THE PROBLEM:
Starting with the line with "repo onto your" in the entries below and going on through the line with "Arithmetic Operations [70, 767]", output every line exactly and nothing more. No pictures.

[Dataset excerpts]
↓↓↓
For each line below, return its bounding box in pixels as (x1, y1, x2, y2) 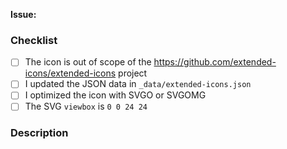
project (118, 67, 148, 79)
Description (10, 126, 69, 140)
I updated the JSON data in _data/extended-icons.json (24, 78, 252, 90)
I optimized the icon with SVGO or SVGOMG (24, 89, 207, 101)
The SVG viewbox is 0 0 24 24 (24, 100, 148, 113)
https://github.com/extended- (153, 56, 277, 68)
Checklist (10, 33, 58, 47)
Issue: (10, 9, 37, 20)
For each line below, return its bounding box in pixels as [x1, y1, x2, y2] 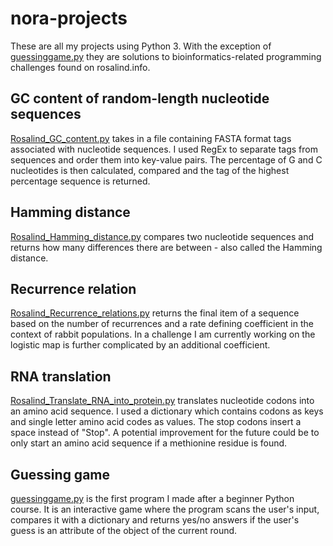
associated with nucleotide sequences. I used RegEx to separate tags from [10, 143, 318, 155]
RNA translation [10, 368, 112, 385]
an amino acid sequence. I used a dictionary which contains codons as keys [10, 405, 324, 417]
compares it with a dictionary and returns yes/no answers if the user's [10, 514, 300, 526]
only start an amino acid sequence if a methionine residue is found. [10, 437, 288, 449]
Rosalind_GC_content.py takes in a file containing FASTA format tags [10, 132, 292, 144]
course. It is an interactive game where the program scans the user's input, [10, 503, 320, 515]
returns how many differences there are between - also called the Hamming [10, 241, 323, 253]
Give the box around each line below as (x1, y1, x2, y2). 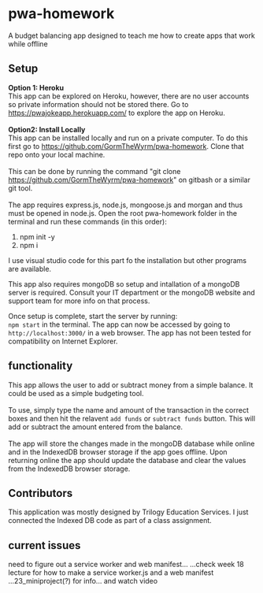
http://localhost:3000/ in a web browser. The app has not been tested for (8, 328, 252, 337)
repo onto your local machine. (8, 150, 106, 159)
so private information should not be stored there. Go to (8, 99, 189, 109)
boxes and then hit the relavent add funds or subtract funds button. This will (8, 413, 256, 423)
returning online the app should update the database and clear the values (8, 455, 246, 465)
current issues (8, 539, 81, 552)
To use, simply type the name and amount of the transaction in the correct (8, 405, 250, 414)
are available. (8, 264, 52, 273)
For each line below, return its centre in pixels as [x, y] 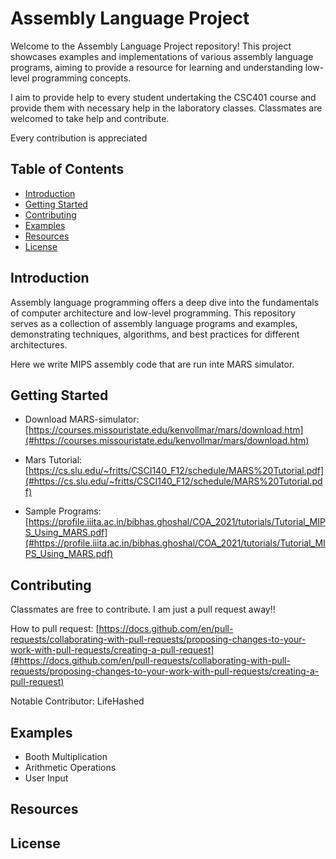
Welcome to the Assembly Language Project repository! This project [151, 46]
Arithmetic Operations [70, 767]
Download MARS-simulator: [82, 419]
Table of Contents [67, 169]
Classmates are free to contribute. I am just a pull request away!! [143, 609]
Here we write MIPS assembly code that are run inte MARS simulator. [152, 364]
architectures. [39, 344]
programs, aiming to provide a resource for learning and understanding [156, 67]
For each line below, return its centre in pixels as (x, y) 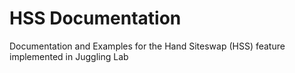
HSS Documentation (95, 18)
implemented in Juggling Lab (69, 56)
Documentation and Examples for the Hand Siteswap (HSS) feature (147, 46)
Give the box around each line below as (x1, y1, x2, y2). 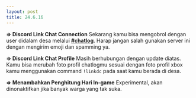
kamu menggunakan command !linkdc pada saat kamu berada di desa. (6, 67, 182, 74)
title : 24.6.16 (6, 14, 44, 20)
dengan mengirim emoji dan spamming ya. (6, 43, 110, 50)
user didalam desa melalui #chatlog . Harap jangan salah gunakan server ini (6, 37, 191, 44)
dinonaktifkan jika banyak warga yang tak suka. (6, 85, 123, 92)
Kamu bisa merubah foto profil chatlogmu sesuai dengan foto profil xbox (6, 61, 183, 68)
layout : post (6, 8, 38, 15)
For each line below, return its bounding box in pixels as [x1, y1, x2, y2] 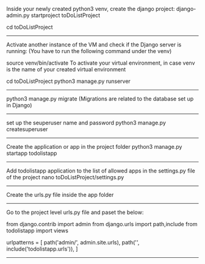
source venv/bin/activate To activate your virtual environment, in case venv [6, 59, 195, 66]
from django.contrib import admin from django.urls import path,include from [6, 221, 198, 227]
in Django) [6, 102, 32, 109]
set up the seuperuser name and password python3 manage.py [6, 119, 167, 126]
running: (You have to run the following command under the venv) [6, 48, 172, 54]
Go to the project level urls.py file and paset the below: [6, 209, 144, 216]
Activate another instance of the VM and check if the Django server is [6, 41, 182, 48]
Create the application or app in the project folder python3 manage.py [6, 143, 182, 150]
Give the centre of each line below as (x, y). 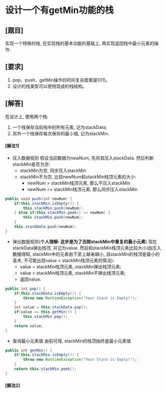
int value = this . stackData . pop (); (51, 307)
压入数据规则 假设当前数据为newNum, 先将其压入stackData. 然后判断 (83, 158)
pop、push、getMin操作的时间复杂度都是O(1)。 (61, 80)
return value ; (29, 326)
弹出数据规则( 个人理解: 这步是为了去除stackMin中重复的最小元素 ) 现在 (85, 242)
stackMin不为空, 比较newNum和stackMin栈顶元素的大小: (78, 176)
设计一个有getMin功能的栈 (59, 10)
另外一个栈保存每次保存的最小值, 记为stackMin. (61, 133)
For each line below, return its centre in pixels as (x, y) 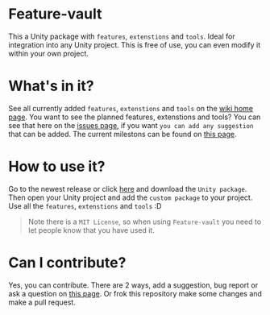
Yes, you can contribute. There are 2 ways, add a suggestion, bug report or (133, 285)
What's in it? (51, 86)
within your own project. (48, 53)
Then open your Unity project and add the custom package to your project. (131, 197)
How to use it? (57, 167)
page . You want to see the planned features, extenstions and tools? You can (135, 117)
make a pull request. (42, 302)
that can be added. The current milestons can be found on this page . (123, 134)
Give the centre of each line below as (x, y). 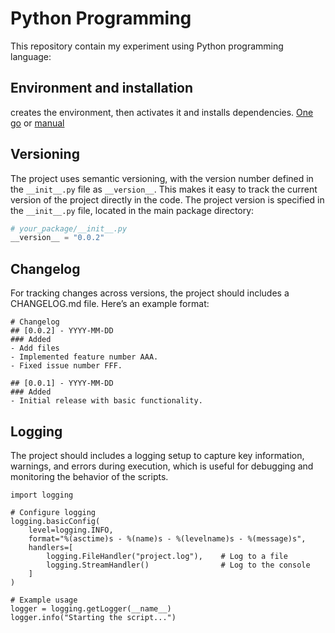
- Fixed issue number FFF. (66, 366)
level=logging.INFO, (71, 530)
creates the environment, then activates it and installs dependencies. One (162, 112)
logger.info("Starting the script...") (93, 617)
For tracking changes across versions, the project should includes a (150, 293)
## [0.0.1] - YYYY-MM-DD (62, 383)
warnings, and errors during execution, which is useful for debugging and (162, 466)
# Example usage (44, 600)
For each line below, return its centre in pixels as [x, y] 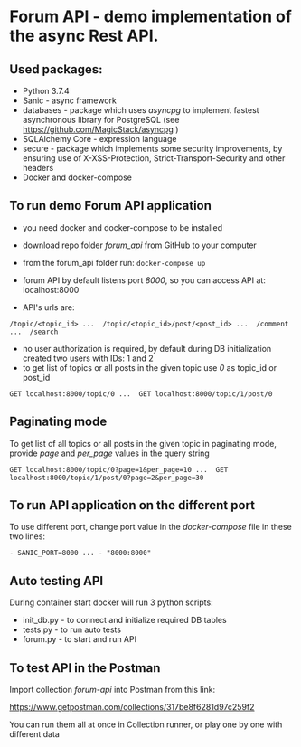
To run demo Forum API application [111, 206]
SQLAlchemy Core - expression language [99, 139]
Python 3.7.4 [46, 91]
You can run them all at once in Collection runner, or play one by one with [146, 724]
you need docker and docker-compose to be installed [122, 227]
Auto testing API [56, 581]
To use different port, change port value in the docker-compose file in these [150, 527]
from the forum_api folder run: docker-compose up [114, 262]
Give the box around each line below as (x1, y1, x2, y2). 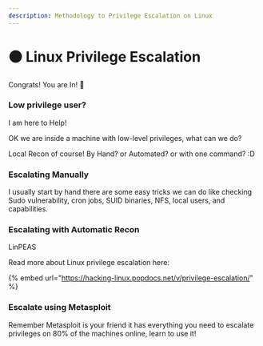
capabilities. (8, 204, 48, 214)
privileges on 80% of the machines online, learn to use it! (8, 328, 197, 338)
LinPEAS (8, 242, 37, 252)
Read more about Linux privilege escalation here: (8, 258, 170, 268)
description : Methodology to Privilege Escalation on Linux (8, 11, 213, 20)
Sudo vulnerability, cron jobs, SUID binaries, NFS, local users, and (8, 195, 225, 205)
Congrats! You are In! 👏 (8, 79, 85, 89)
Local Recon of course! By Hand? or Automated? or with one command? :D (8, 149, 255, 159)
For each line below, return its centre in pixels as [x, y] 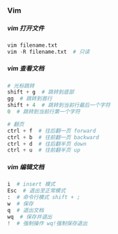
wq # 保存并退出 [30, 217]
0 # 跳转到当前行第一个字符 [44, 112]
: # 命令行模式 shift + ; [44, 198]
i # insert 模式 [31, 184]
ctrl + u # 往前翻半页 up [44, 150]
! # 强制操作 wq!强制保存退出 [47, 223]
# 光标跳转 [21, 86]
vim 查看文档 [26, 68]
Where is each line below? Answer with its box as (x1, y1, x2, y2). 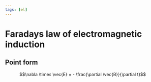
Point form (5, 58, 38, 67)
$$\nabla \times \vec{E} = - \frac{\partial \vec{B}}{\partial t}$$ (19, 71, 146, 77)
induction (5, 39, 45, 50)
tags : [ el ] (5, 7, 28, 12)
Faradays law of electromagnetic (5, 28, 142, 39)
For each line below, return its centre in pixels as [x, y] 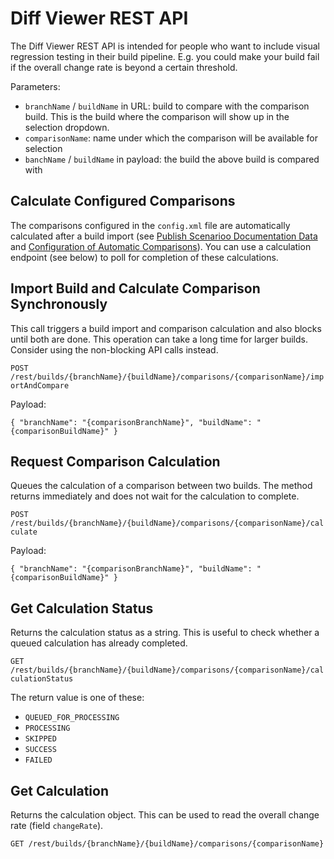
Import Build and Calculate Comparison [135, 288]
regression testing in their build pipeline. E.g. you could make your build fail [165, 56]
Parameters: [35, 86]
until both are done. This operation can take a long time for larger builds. [159, 339]
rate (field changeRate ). [57, 825]
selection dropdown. [67, 127]
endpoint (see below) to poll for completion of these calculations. [144, 257]
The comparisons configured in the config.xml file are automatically [150, 225]
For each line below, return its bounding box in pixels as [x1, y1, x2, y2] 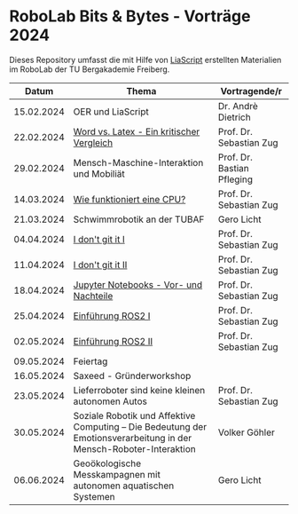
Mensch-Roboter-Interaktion [73, 442, 197, 455]
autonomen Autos [73, 395, 148, 407]
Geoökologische [73, 457, 142, 470]
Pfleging [217, 173, 254, 186]
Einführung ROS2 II [73, 335, 153, 347]
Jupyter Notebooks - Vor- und [73, 278, 203, 290]
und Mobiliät [73, 167, 126, 179]
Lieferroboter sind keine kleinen [73, 384, 206, 396]
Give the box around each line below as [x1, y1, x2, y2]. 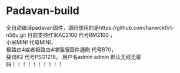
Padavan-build [6, 4, 79, 18]
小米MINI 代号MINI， [6, 39, 56, 46]
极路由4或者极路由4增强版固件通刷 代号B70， [6, 46, 116, 53]
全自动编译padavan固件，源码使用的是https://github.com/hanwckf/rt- [6, 24, 175, 31]
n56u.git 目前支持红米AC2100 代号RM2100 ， [6, 31, 116, 39]
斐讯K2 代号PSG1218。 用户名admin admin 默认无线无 [6, 53, 136, 60]
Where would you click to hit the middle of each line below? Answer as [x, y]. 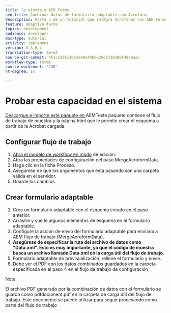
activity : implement [27, 43]
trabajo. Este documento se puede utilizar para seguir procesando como [81, 300]
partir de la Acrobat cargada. [36, 126]
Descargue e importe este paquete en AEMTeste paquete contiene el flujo [83, 115]
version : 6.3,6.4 [24, 48]
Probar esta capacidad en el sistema [84, 101]
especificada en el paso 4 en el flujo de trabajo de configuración [80, 269]
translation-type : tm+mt [32, 52]
↑↑↑
ANSWER FOR THIS EXERCISE:
repo onto your local machine. (8, 150, 106, 159)
so private information should not be stored there. Go to (8, 99, 189, 109)
boxes and then hit the relavent add funds or subtract funds button. This will (8, 413, 256, 423)
returning online the app should update the database and clear the values (8, 455, 246, 465)
current issues (8, 539, 81, 552)
To use, simply type the name and amount of the transaction in the correct (8, 405, 250, 414)
are available. (8, 264, 52, 273)
For each line below, return its centre in pixels as [x, y] 
Welcome to the Assembly Language Project repository! This project [151, 46]
Arithmetic Operations [70, 767]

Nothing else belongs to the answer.